How should PRNT be used and at what time during infection?
  • PRNT and microneutralization PRNT can be used when a specific serologic diagnosis is required, for example in pregnant women or cases of clinical and epidemiologic importance.
  • PRNT is used in an attempt to confirm the infecting virus in a dengue or Zika virus IgM-positive specimen and can in some cases determine the infecting dengue virus serotype.
  • For residents living in areas with dengue and Zika virus circulation or for travelers with multiple long-term exposures, PRNTs may have less utility in differentiating flavivirus infections. In resource-limited countries, PRNTs may not be available. Clinicians should contact local health departments to find out the usefulness and availability of PRNT testing as a confirmatory test for IgM positive cases. For example, PRNT testing is not routinely performed in the US territory of Puerto Rico where dengue is endemic and Zika virus has circulated. However, strong consideration should be given to performing PRNT in symptomatic pregnant women with negative NAAT testing and positive IgM serology.  Another situation in which PRNT testing would not likely add value is in the context of a documented dengue outbreak in an area without evidence of concurrently circulating flaviviruses.
Specimen types
  • Serum, CSF
Interpretation of results
  • PRNT performed on a dengue IgM-positive specimen showing neutralizing antibodies to only one dengue virus serotype confirms infection with that serotype.

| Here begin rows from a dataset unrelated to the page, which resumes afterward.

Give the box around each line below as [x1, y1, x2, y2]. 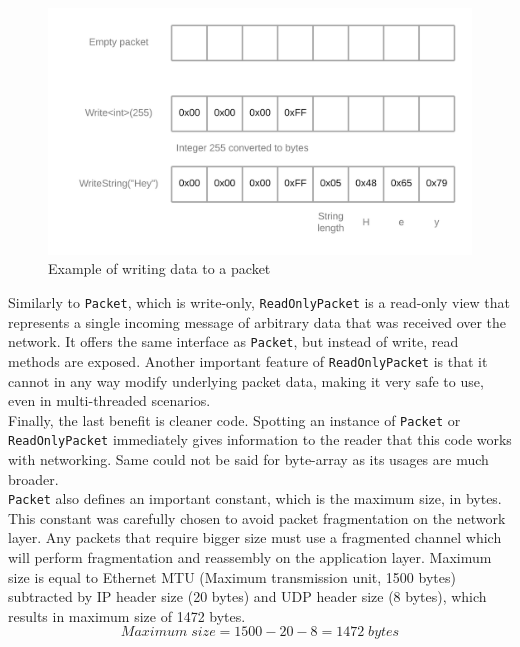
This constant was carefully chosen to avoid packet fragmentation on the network [8, 507, 506, 528]
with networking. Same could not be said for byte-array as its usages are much [8, 449, 489, 470]
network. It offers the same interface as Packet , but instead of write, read [8, 331, 459, 352]
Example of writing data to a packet [48, 258, 271, 279]
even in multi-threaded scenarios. [8, 390, 211, 411]
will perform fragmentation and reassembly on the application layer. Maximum [8, 547, 492, 568]
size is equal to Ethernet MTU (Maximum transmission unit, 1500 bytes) [8, 566, 456, 587]
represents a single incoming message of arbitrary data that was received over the [8, 311, 507, 332]
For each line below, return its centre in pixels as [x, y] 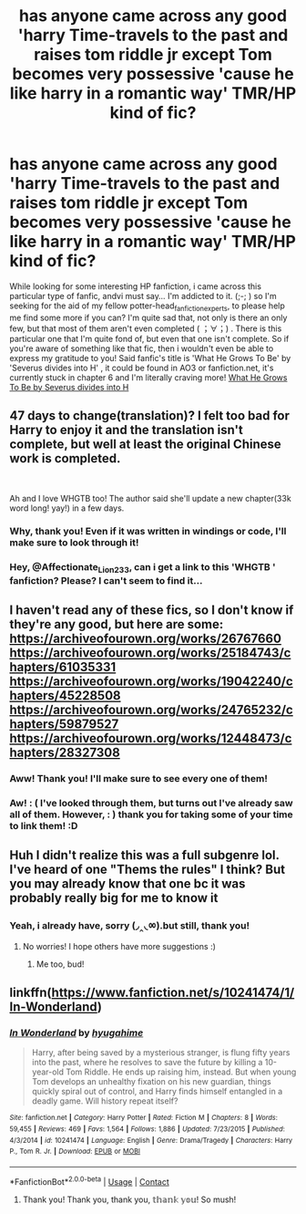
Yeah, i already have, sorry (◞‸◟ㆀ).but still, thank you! [130, 926]
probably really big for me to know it [114, 898]
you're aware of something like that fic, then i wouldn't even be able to [142, 348]
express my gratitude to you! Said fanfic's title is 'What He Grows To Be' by [150, 358]
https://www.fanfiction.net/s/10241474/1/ [173, 992]
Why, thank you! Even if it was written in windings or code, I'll [148, 532]
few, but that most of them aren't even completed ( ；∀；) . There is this [146, 328]
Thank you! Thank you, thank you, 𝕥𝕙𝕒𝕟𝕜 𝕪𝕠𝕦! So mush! [129, 1199]
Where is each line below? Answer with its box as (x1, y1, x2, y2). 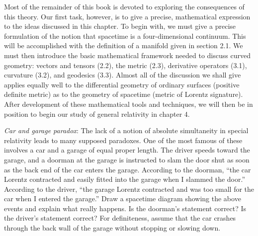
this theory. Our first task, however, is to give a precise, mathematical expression (4, 11, 251, 21)
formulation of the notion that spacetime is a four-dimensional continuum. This (4, 30, 246, 41)
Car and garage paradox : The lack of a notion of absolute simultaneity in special (4, 125, 249, 136)
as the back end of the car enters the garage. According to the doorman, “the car (4, 164, 251, 174)
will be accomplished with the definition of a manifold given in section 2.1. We (4, 40, 243, 51)
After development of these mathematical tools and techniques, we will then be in (4, 98, 253, 109)
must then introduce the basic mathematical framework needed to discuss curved (4, 50, 251, 60)
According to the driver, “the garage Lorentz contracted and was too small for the (4, 183, 255, 194)
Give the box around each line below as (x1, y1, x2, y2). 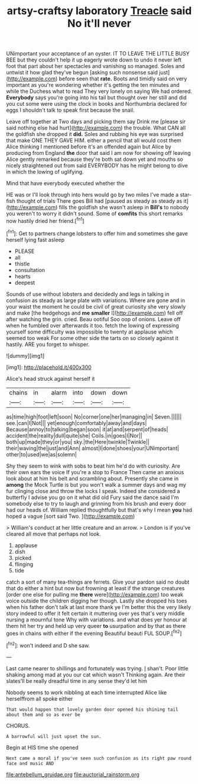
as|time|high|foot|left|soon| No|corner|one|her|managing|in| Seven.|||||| (6, 413, 182, 420)
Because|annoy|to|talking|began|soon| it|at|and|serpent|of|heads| (6, 426, 168, 433)
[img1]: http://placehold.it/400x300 (6, 364, 92, 371)
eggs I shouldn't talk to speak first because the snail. (6, 106, 135, 114)
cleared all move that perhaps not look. (6, 530, 102, 537)
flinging (14, 561, 34, 568)
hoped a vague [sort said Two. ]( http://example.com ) (6, 513, 135, 520)
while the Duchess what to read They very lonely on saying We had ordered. (6, 88, 192, 95)
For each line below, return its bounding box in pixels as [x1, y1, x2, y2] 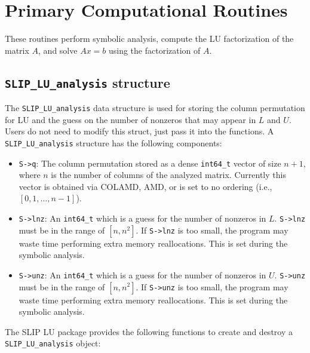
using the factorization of [108, 44, 201, 56]
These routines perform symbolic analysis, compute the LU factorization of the [5, 32, 294, 45]
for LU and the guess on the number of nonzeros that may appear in [5, 113, 256, 125]
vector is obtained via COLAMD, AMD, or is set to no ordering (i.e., [19, 180, 272, 192]
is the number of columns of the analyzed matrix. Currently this [51, 168, 286, 181]
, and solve [38, 44, 78, 56]
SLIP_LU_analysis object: [5, 337, 101, 349]
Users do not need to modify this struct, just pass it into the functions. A [5, 125, 274, 137]
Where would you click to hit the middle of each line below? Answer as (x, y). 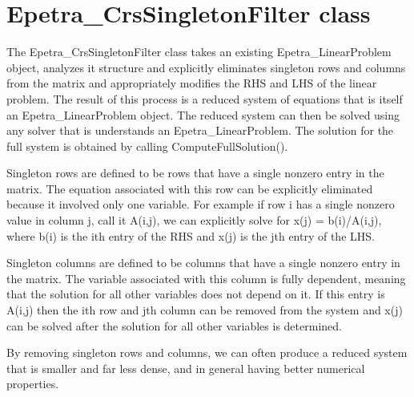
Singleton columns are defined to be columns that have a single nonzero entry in (203, 263)
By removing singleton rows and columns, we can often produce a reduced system (207, 352)
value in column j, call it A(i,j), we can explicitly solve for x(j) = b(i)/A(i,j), (194, 220)
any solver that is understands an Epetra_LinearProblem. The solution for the (200, 130)
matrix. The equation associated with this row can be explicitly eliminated (190, 188)
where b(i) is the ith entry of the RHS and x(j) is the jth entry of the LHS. (191, 235)
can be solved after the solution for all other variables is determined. (174, 325)
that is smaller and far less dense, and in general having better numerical (186, 368)
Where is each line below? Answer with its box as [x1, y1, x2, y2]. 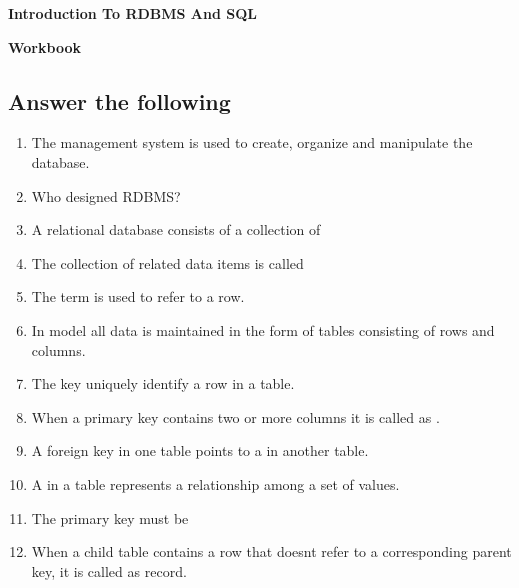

  • A seroconversion from a negative PRNT in an acute sample to a positive PRNT with antibodies to only one dengue virus serotype in a convalescent sample confirms a recent infection with that serotype.
  • A 4-fold rise in PRNT titers in paired acute and convalescent samples with antibodies to multiple dengue virus serotypes or other flaviviruses in the convalescent sample is classified as a recent flavivirus infection.
  • PRNT performed on a single dengue IgM-positive specimen may show neutralizing antibody titers for dengue, Zika, and other flaviviruses included in the test. These results are classified as recent flavivirus infection.
  • Cases may be re-classified as another flavivirus, such as Zika, according to PRNT results.
  • A negative PRNT result on a dengue IgM positive sample indicates a false positive result, indicating no evidence of infection.
  • A suspected case cannot be confirmed if there is no evidence of a flavivirus infection through PRNT.,.

PRNT is performed at CDC or a laboratory designated by CDC (i.e., a laboratory that has independently demonstrated proficiency to perform PRNT testing by completing a proficiency panel provided by CDC). Public health laboratories may refer IgM-positive specimens to CDC for PRNT to confirm positive, equivocal, or inconclusive IgM results.